Opinion
April 20, 1992
Appeal from the Supreme Court, Westchester County (Gurahian, J.).
Ordered that the judgment is affirmed, with costs.
By motion for summary judgment in lieu of complaint pursuant to CPLR 3213, the plaintiff commenced this action to recover upon a promissory note for the payment of money only. The defendant does not deny the making of the note or that no payments were made thereunder. However, in opposing the plaintiff's motion for summary judgment, the defendant alleged that, despite the note's recitation that it was given "for value received," there was actually no consideration. In reply, the plaintiff argued that, regardless of the defendant's allegation, the parol evidence rule prevents the defendant from varying the clear language of the instrument.
It is undisputed that the plaintiff has established a prima facie case by proof of the note and a failure to make payments called for by its terms (see, Gateway State Bank v Shangri-La Private Club for Women, 113 A.D.2d 791, affd 67 N.Y.2d 627; see also, Seaman-Andwall Corp. v Wright Mach. Corp., 31 A.D.2d 136, 137, affd 29 N.Y.2d 617).

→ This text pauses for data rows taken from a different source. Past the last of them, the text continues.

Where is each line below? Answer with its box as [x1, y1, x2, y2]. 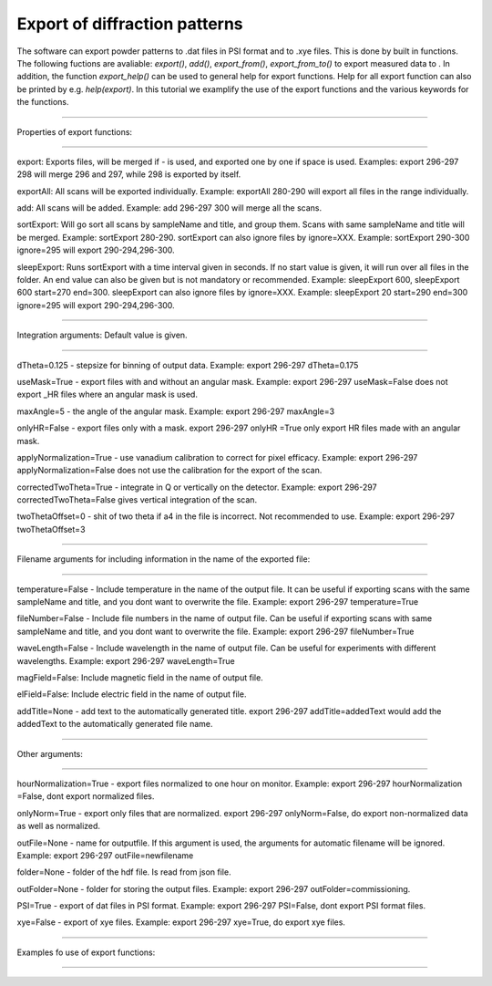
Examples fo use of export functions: [16, 947, 156, 958]
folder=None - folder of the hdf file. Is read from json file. [16, 867, 231, 877]
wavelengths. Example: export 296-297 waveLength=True [16, 655, 236, 666]
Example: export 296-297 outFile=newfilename [16, 849, 194, 861]
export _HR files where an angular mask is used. [16, 389, 198, 400]
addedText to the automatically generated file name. [16, 719, 213, 730]
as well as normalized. [16, 821, 100, 832]
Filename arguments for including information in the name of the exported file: [16, 554, 311, 565]
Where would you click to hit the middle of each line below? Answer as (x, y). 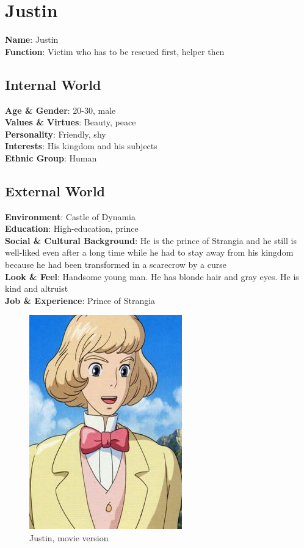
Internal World (53, 84)
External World (55, 191)
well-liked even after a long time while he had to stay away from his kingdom (149, 252)
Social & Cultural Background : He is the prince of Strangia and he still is (151, 240)
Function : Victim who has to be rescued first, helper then (115, 51)
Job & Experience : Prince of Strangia (80, 300)
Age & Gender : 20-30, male (60, 110)
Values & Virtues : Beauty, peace (71, 122)

The plaintiff has submitted both the note and a subsequent letter from the defendant indicating that the note was given for consideration. This documentary evidence is countered only by the defendant's allegations that there was no consideration and that the note was executed because of the plaintiff's tax difficulties. In view of the documentary evidence indicating that there was consideration, the defendant's allegations fail to raise a triable issue of fact. Moreover, the defendant's allegation that the note was executed only to assist the plaintiff with her "tax difficulties" is not sufficient to overcome the plaintiff's documentary evidence. In order to prevent summary judgment it was at least necessary for the defendant to explain what these "tax difficulties" were and how the execution of the note would have assisted the plaintiff (see, Ehrlich v American Moninger Greenhouse Mfg. Corp., 26 N.Y.2d 255, 259).
We note that defendant waived his objection to the court's jurisdiction over his person since he opposed the plaintiff's motion for summary judgment in lieu of complaint on the merits without raising any jurisdictional objection (see, CPLR 3211 [e]; Katz v Katz, 68 A.D.2d 536). Mangano, P.J., Miller, O'Brien and Santucci, JJ., concur.